Modified gravity proponents have marshaled some arguments such as those related to the tightness of fit of galactic rotation curves to MOND predictions with a couple of minor well reasoned adjustments that are inconsistent with both of those theories. But, the leading MOND theory itself, of course, has always underestimated dark matter in galactic clusters and is missing a theoretically well motivated mechanism. Notably, MOND does particularly poorly in the case of non-spherical galactic clusters. And, it can't explain the Bullet cluster.
I am currently inclined to believe that Deur is right in attributing all dark matter phenomena and much or all of dark energy phenomena to non-linear self-interactions of canonical spin-2 gravitons, and that general relativity theorists have failed to correctly model the self-interaction terms of gravitional fields (a quantum gravity analysis using analogies to QCD highlights this conclusions although it isn't an inherently quantum gravitational observation and could be reproduced in a less transparent way with classical GR equations). If Deur is right, we have already discovered all particles that exist except the graviton and all forces that exist. Basically, GR math has had the right basic axioms, but not quite the right mathematical implementation in complex non-spherically symmetric cases, for a century. But, I don't think that this will gain wide acceptance or even recognition in 2015. Certainly, some researchers disagree (and here). Correspondence with Deur indicates that he has limited resources in the next year to devote to this not part of the day job project, and there isn't yet a critical mass of investigators coordinated in investigating this class of non-linear evaluations of GR axioms with gravitons. Others have also noted the critical role that assumptions other than spherical symmetry have on the non-linear effects in GR.
A scalar theory of gravity with a coupling dependent upon the tightness of matter-clustering produces similar results for similar reasons. Others also note that only mild modifications to GR are necessary to eliminate the need for dark matter.
In general, there is not a strong consensus on the way that the non-linear aspects of GR play out in all but the simplest matter distributions. There are strong suggestions that important, but largely unmodeled configurations like the multi-level cellular structure that seems to characterize the actual distribution of matter in the universe, can amplify these non-linear effects to orders of magnitude sufficient to account for a material share of dark matter and dark energy phenomena (see also here arguing that slight inhomogenities in matter-energy density in the radiation density can replicate the effect of dark matter in the lamda CDM model).
Moffat's MOG theory arguably outperforms MOND and has a larger domain of applicability, but like MOND and unlike Deur's analysis, is a purely phenomenological theory without a solid theoretical basis behind it. The formulas derived by each of the investigators is not all that different, which is reassuring (and, of course, necessary for the formulas to match reality). There has been at least one serious effort, however, to reproduce MOG in a manner with a more solid theoretical basis that is generalized to address dark energy as well.
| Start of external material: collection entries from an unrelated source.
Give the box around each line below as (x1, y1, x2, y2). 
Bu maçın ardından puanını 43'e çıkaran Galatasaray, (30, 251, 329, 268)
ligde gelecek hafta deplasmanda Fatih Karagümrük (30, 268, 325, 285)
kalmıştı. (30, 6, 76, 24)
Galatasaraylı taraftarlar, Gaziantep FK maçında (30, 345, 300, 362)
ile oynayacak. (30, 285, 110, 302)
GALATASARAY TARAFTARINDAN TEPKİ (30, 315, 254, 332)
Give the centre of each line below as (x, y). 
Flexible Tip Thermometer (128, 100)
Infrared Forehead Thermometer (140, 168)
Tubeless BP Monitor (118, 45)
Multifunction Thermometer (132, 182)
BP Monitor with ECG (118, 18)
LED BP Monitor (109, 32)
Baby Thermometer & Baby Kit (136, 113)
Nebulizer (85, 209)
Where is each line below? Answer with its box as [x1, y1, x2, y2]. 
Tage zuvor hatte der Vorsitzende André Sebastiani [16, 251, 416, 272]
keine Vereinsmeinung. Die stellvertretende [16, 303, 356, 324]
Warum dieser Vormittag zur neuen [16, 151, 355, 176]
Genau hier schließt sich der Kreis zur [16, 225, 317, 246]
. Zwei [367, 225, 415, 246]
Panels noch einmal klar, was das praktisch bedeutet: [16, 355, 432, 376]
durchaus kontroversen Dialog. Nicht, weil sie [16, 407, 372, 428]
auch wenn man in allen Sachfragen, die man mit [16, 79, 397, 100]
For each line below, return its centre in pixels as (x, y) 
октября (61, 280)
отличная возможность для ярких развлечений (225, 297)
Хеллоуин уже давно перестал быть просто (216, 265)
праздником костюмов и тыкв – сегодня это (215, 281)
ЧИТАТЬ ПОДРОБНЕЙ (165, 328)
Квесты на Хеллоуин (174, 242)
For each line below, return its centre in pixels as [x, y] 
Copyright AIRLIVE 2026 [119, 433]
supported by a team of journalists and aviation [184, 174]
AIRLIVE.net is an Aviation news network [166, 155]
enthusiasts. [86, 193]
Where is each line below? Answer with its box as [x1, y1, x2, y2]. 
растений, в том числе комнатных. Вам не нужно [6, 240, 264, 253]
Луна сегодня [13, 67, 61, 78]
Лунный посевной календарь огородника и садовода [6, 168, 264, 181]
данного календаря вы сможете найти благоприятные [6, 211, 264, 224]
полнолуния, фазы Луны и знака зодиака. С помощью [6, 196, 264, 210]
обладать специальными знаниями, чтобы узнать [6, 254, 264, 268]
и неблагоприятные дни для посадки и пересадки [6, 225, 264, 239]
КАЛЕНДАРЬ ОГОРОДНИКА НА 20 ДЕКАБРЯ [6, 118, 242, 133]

One powerful new dark matter data point we are likely to get in 2015 is increasingly precise data on Milky Way dynamics in previously unobservable parts of our galaxy that can be used to more precisely model a hypothetical Milky Way dark matter halo, and to fine tune modified gravity model parameters.
* The LHC will begin operating again in 2015, but I suspect that the new data will merely confirm what was found in the first run, with greater precision and stronger exclusions for BSM physics. I expect no new physics from the second run. Increased precision in the top quark and Higgs boson mass measurements would be particularly useful in gaining an understanding of the inner workings of the Standard Model by providing data sufficiently precise to rule out many competing within the Standard Model theories.
The most interesting thing that this run of the LHC could (and is likely to) reveal is that the running of the Standard Model coupling constants confirms the Standard Model and contradicts SUSY models up to a significantly higher energy scale than previously expected, effectively adding a death knell to low energy SUSY theories beyond the damage already done so far.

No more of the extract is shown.